The pragmatic channel solution wakes up the “boss” task (your task B) on every completion of a worker. This is of course silly, it only needs to be woken when the last worker completes. Hence, it has about 2x the scheduler overhead.
But it is obviously correct, and its obvious to write and to reason about, easy to explain to people with an analogy (“oh, we hand out work-orders and completion receipts between workers and boss thread, using a well-known channel abstraction”).
The extra 2x scheduler overhead should not matter very much for performance in most usecases: If scheduler overhead is a serious limitation, then your algorithm sucks and you should fix that.

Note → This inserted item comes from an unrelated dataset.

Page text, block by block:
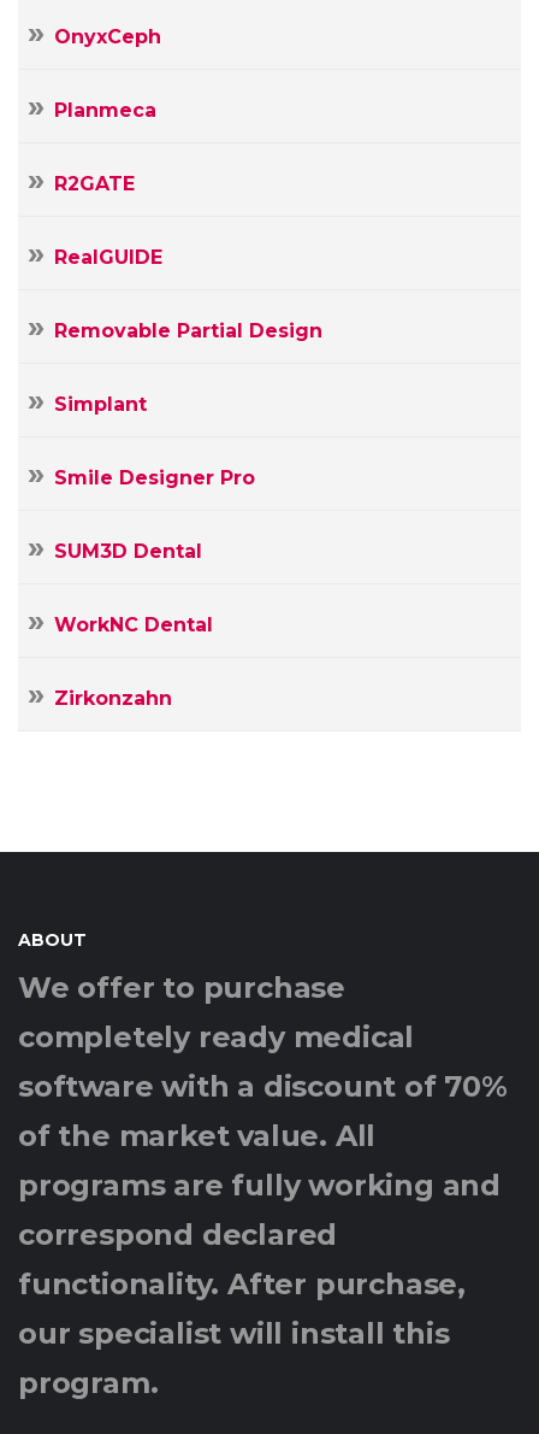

On the other side, writing and reviewing the kind of locking / atomics code of the by-hand solution is not entirely trivial, and bugs happen. The empirical rate of race condition bugs in “let’s do concurrency by hand, can’t be so hard”-code is very large.
Yet, it’s not aesthetically pleasing to burn all these perfectly fine CPU cycles for “humility” when one has an “obviously” correct solution. (but I must admit that I have produced plenty of data races in “obviously correct” code, due to faulty reasoning).
So it comes down to your project goals. Building your own is more fun and educational and aesthetically pleasing; but certainly not pragmatic, the stupid wasteful work-slip channel should be fast enough.
2 Likes
Not quite the same, but FWIW 1.12 will have a waitall
function (julia/NEWS.md at v1.12.0-beta1 · JuliaLang/julia · GitHub).